A Epístola aos Romanos coloca diante de nós um contraste que
cura a ansiedade: “os sofrimentos do tempo presente não se comparam com a
glória” que Deus há de revelar. Aí não se trata de resignação muda, mas de
espera em esperança: a criação “aguarda com ânsia” a revelação dos filhos de
Deus, e nós também “gememos por dentro, enquanto esperamos a adoção”. Assim,
nossa expectativa — quando é fé — ganha um sentido pascal: o gemido não é
derrota, é trabalho interior orientado para a redenção.
No
Evangelho, Jesus descreve o Reino como semente lançada na terra: a Palavra é
acolhida de modos diferentes.
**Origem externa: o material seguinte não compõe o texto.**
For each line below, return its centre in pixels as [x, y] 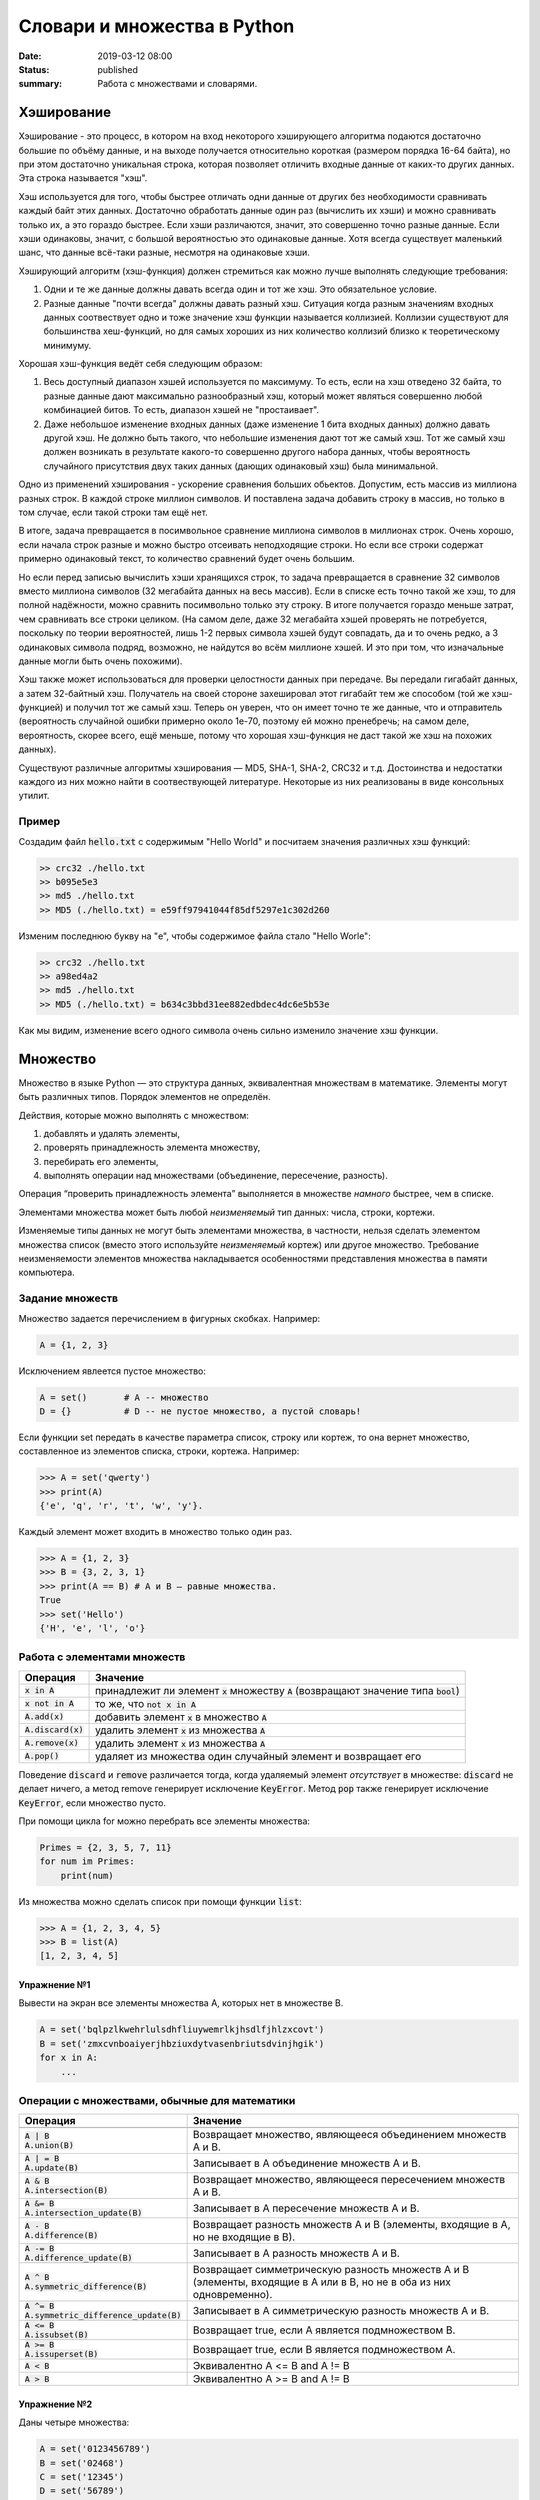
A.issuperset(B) [61, 2354]
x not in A [49, 1703]
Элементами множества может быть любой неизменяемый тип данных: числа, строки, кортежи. [226, 1212]
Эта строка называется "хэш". [83, 178]
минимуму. [67, 345]
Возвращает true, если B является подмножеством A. [324, 2350]
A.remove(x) [51, 1743]
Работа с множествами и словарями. [177, 84]

Há quem receba, mas “no caminho” a palavra é
rapidamente arrancada; há quem receba com entusiasmo e, ao primeiro calor das
provações, desapareça por falta de profundidade; há quem permita que “as
preocupações do mundo” (os espinhos) a sufoquem. E, então, Jesus encerra com um
convite que é oração e compromisso: “Quem tem ouvidos, ouça”. O Reino não é
apenas esperado; ele é “recebido” — e isso depende do solo do coração.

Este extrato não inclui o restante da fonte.